- **Exercise objective**: Every line of the records must be repeated exactly; pictures stay out.

- **Extracted records**:
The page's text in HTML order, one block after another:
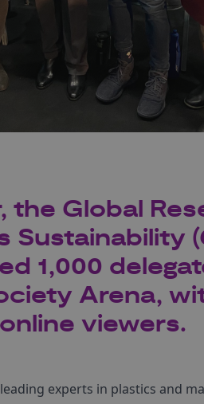
the Global
Sustainability
1,000
Arena,
viewers.
experts in plastics and

- **Task response**:
The page's text in HTML order, one block after another:
the Global
Sustainability
1,000
Arena,
viewers.
experts in plastics and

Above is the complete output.